Scientists construct high-quality graph-based soybean genome
Soybean oil is one of the world's most important vegetable oils and soybeans are a key protein feed crop. Cultivated soybeans were domesticated from wild relatives in China approximately 5,000 years ago. At present, over 60,000 accessions adapted to different ecoregions have been developed. Extensive genetic diversity among soybean germplasms has shown the need for construction of a complete pan-genome from diverse soybean accessions.
Recently, the research group led by Prof. Tian Zhixi from the Institute of Genetics and Developmental Biology (IGDB) of the Chinese Academy of Sciences (CAS), in cooperation with Profs. Liang Chengzhi and Zhu Baoge's team, Prof. Han Bin's team from the Center for Excellence in Molecular Plant Sciences of CAS, Prof. Huang Xuehui's team from Shanghai Normal University, and the Berry Genomics Corporation, individually de novo assembled 26 soybean genomes and constructed a high quality graph-based soybean pan-genome.
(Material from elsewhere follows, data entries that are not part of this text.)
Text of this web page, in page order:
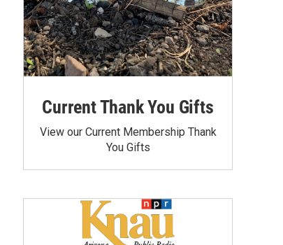
Current Thank You Gifts
View our Current Membership Thank
You Gifts
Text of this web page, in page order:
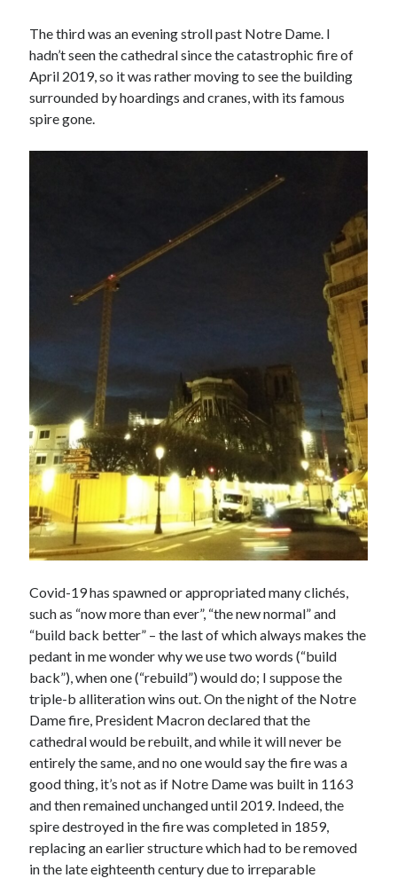
The third was an evening stroll past Notre Dame. I
hadn’t seen the cathedral since the catastrophic fire of
April 2019, so it was rather moving to see the building
surrounded by hoardings and cranes, with its famous
spire gone.
Covid-19 has spawned or appropriated many clichés,
such as “now more than ever”, “the new normal” and
“build back better” – the last of which always makes the
pedant in me wonder why we use two words (“build
back”), when one (“rebuild”) would do; I suppose the
triple-b alliteration wins out. On the night of the Notre
Dame fire, President Macron declared that the
cathedral would be rebuilt, and while it will never be
entirely the same, and no one would say the fire was a
good thing, it’s not as if Notre Dame was built in 1163
and then remained unchanged until 2019. Indeed, the
spire destroyed in the fire was completed in 1859,
replacing an earlier structure which had to be removed
in the late eighteenth century due to irreparable
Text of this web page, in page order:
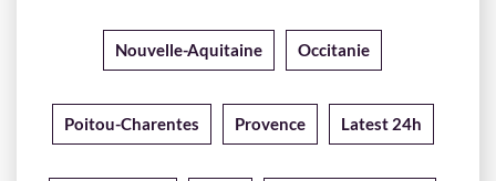
Nouvelle-Aquitaine Occitanie
Poitou-Charentes Provence Latest 24h
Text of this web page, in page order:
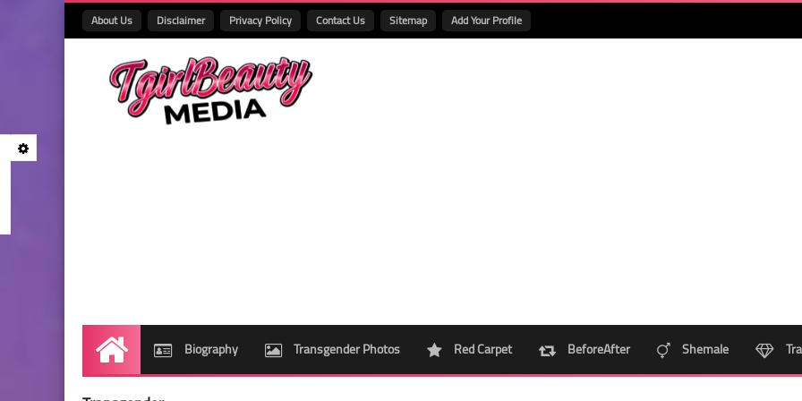
About Us Disclaimer Privacy Policy Contact Us Sitemap Add Your Profile
Home Biography Transgender Photos Red Carpet BeforeAfter Shemale
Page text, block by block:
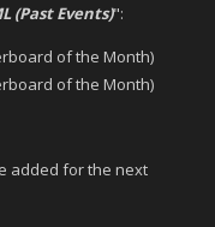
(Past Events)":
of the Month)
of the Month)
added for the next
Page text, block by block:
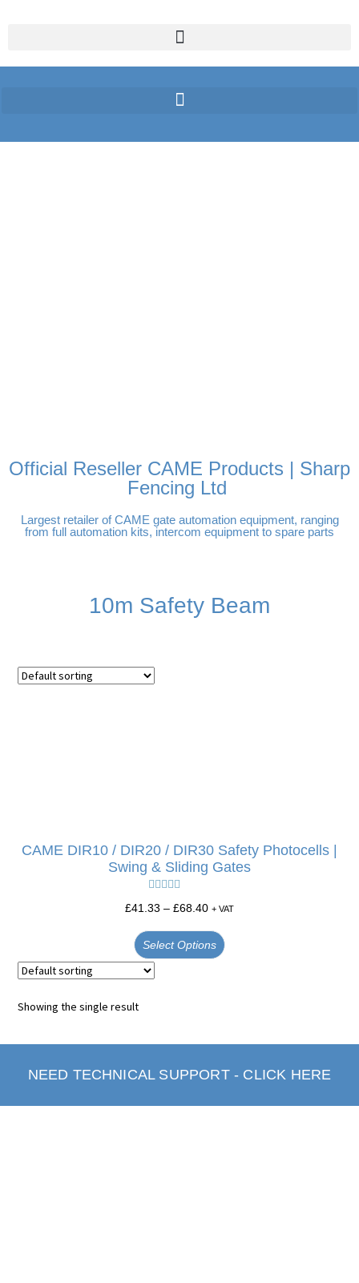
Official Reseller CAME Products | Sharp
Fencing Ltd
Largest retailer of CAME gate automation equipment, ranging
from full automation kits, intercom equipment to spare parts
10m Safety Beam
CAME DIR10 / DIR20 / DIR30 Safety Photocells |
Swing & Sliding Gates
£41.33 – £68.40 + VAT
Select Options
Showing the single result
NEED TECHNICAL SUPPORT - CLICK HERE
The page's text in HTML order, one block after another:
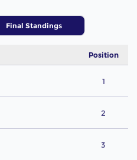
Final Standings
Position
1
2
3
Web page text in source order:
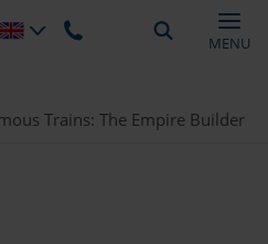
MENU
Trains: The Empire Builder
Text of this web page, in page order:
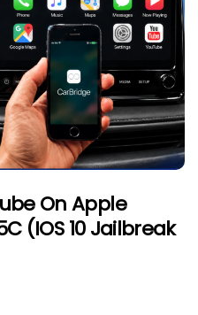
On Apple
(iOS 10 Jailbreak
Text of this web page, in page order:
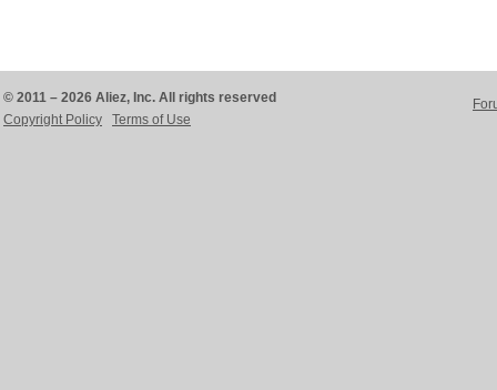
© 2011 – 2026 Aliez, Inc. All rights reserved
Copyright Policy
Terms of Use
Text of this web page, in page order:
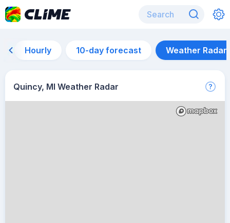
Hourly 10-day forecast Weather Radar
Quincy, MI Weather Radar
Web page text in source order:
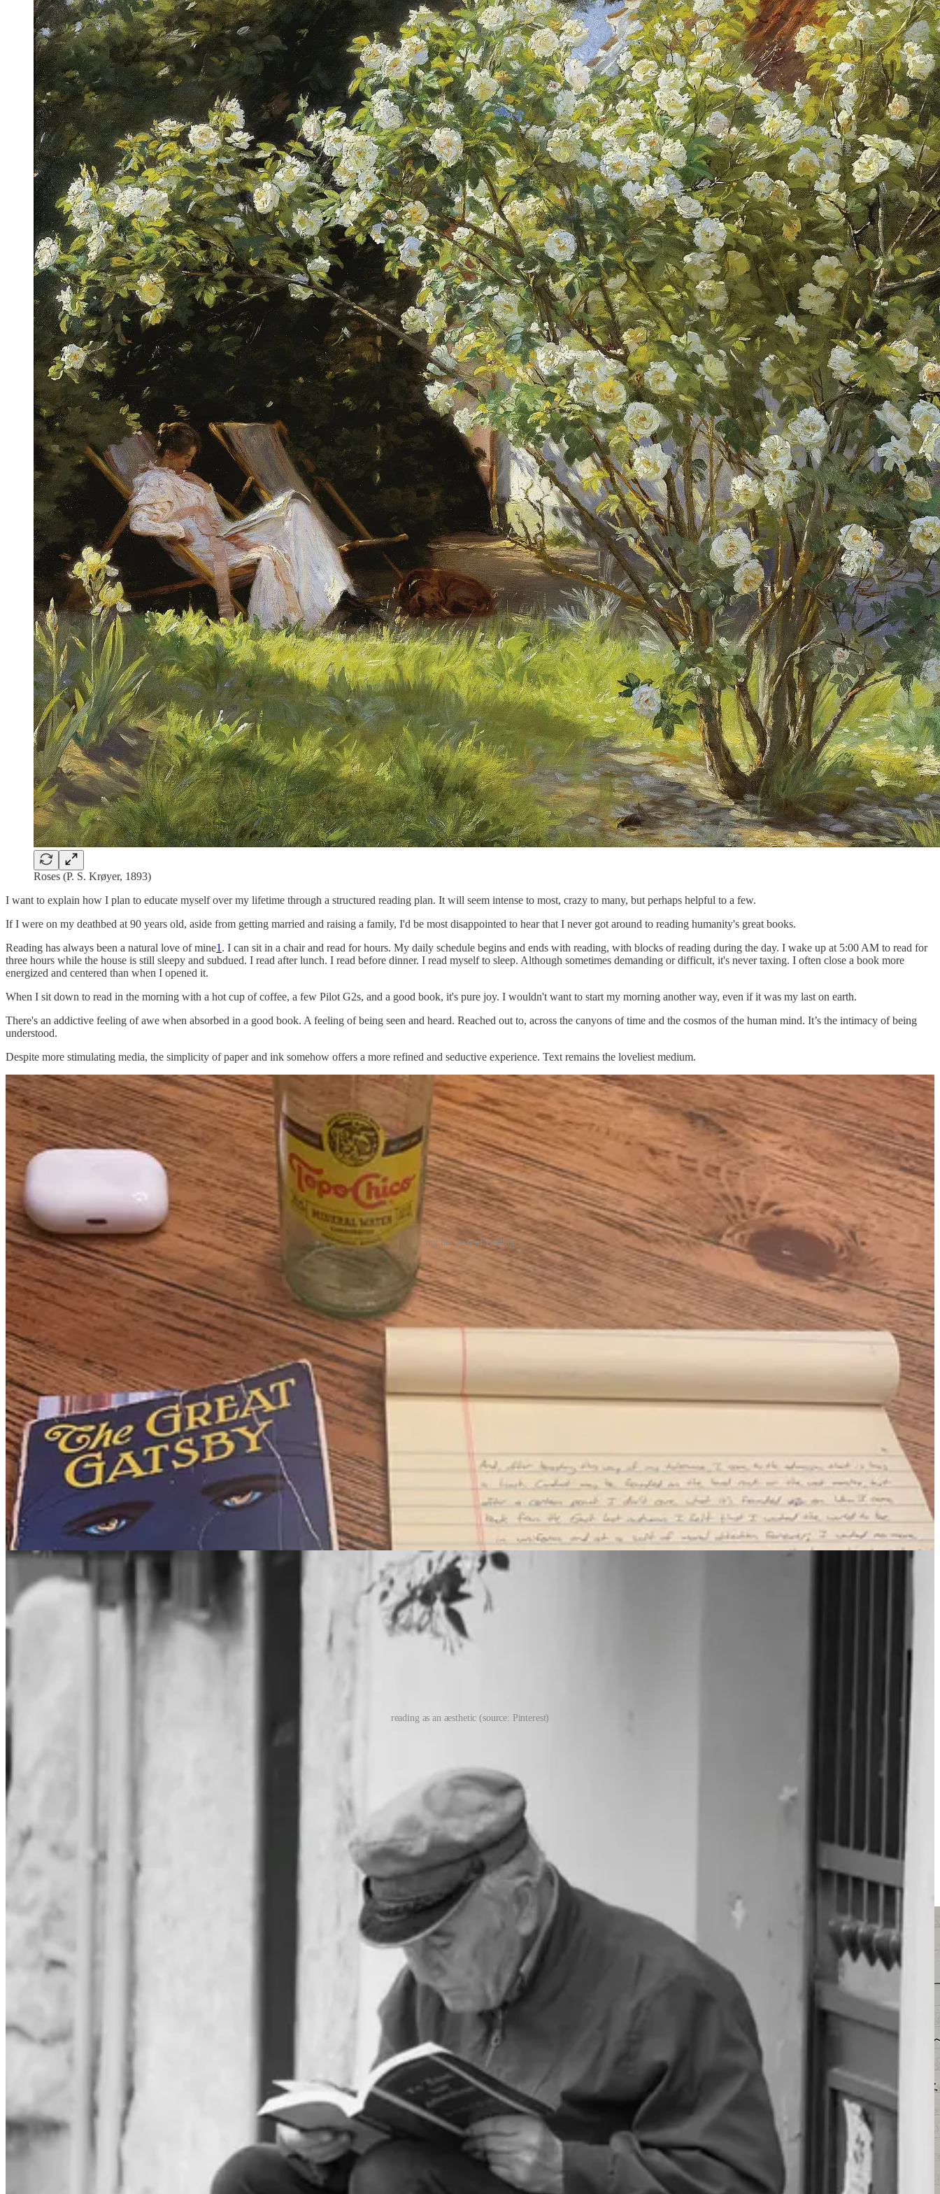
Roses (P. S. Krøyer, 1893)
I want to explain how I plan to educate myself over my lifetime through a structured reading plan. It will seem intense to most, crazy to many, but perhaps helpful to a few.
If I were on my deathbed at 90 years old, aside from getting married and raising a family, I'd be most disappointed to hear that I never got around to reading humanity's great books.
Reading has always been a natural love of mine1 . I can sit in a chair and read for hours. My daily schedule begins and ends with reading, with blocks of reading during the day. I wake up at 5:00 AM to read for
three hours while the house is still sleepy and subdued. I read after lunch. I read before dinner. I read myself to sleep. Although sometimes demanding or difficult, it's never taxing. I often close a book more
energized and centered than when I opened it.
When I sit down to read in the morning with a hot cup of coffee, a few Pilot G2s, and a good book, it's pure joy. I wouldn't want to start my morning another way, even if it was my last on earth.
There's an addictive feeling of awe when absorbed in a good book. A feeling of being seen and heard. Reached out to, across the canyons of time and the cosmos of the human mind. It’s the intimacy of being
understood.
Despite more stimulating media, the simplicity of paper and ink somehow offers a more refined and seductive experience. Text remains the loveliest medium.
my last year of reading
My reading habit is driven by an intense longing to live well. To expand my mind, broaden my understanding of the world, enrich the act of living, and draw closer to the essence of what it means to be human.
To develop a meaningful philosophy of life. To better serve others. It's a pursuit of genuine wisdom by becoming more deeply aware of the great and enduring truths of human life.
But, like getting married or sending a letter or buying land, anything truly romantic, there isn't a real rational explanation. I can't really explain why it's important to me, other than it is. It
important.
I don't think you can receive this type of education at a university, at least not anymore. A true education unfolds over a lifetime. It must be taken into one's own hands.
Naturally, I’m in love with the romantic vision of being well-read. Erudite and eloquent. But I also love the actual reading. The effort.
Creating the reading plan
I think about challenging reading like exercise. A reading plan is like creating and committing to an exercise plan. Difficult and daunting at times, but actually quite pleasant in the swing of things, with a solid
sense of accomplishment after each session. That’s what reading
The Bible
every morning feels like: a workout for my brain.
I’ve read hundreds of books over the past few years, including many great works of literature—Dumas and Dickens, Austen and Aesop, Homer and Hemmingway and Hrabal—but mostly in a haphazard
manner.
My reading plan is a way of building some structure around my existing reading habit. It should help to simplify and focus what I read and lend a rigid reminder when I feel the tug to open email or YouTube and
fritter away time.
It may be more fun to play it fast and loose. Read whatever I feel like, whenever I feel like it. But, paradoxically, true freedom cannot be found without discipline.
reading as an aesthetic (source: Pinterest)
It's a lifetime plan. I have to remind myself that I have plenty of time. Things tend to work out for the patient and persistent. A lot of good work can be done in a year. Never mind a decade.
In 2024, I started 41 books and finished 31 of them. Some I'm still reading and others I abandoned. Life is too short to read something I am not enchanted by. There are simply too many other worthwhile works
I record all the books I'm reading in a little notebook. It's a list I often use to recommend books or identify gaps in my knowledge to fill.

Based on a phylogenetic analysis of 2,898 soybean accessions, they selected 26 accessions and performed de novo genome assembly for each accession. The contig N50 sizes of the 26 whole-genome assemblies ranged from 18.8 to 26.8 Mb pairs with a mean of 22.6 Mb, and scaffold N50 sizes ranged from 50.3 to 52.3 Mb with a mean of 51.2 Mb.
Through a comparative genome analysis of the 26 genomes plus three previously reported genomes, the scientists identified a total of 14,604,953 SNPs and 12,716,823 small insertions and deletions, 723,862 present and absent variations, 27,531 copy number variations, 21,886 translocation events, and 3,120 inversion events.
Subsequently, by integrating these structural variations, a graph-based genome was built using the ZH13 genome as a standard linear reference genome.
Further investigations illuminated that these structural variations play important roles in driving genome evolution, gene structure variation and gene functional divergence, which in turn contribute to agronomic trait variations in the soybean population.
Having a reference genome opens the door to functional genomics and molecular design breeding for a species. However, an increasing number of reports has suggested that one or a few reference genomes cannot represent the full range of genetic diversity of a species. Therefore, pan-genome construction is becoming increasingly necessary.
In addition, conventional linear references are limited since they are unable to show the genotypes of different alleles from each locus. How to integrate the genotypes from different alleles into a new form of genome is a challenge.
This is the first reported graph-based genome in a plant. This graph-based genome can be used to reanalyze previously resequenced data, which will generate more comprehensive information than ever and rejuvenate those data. In turn, this will greatly facilitate functional study and breeding. An anonymous reviewer said this work is "a landmark paper for genomics."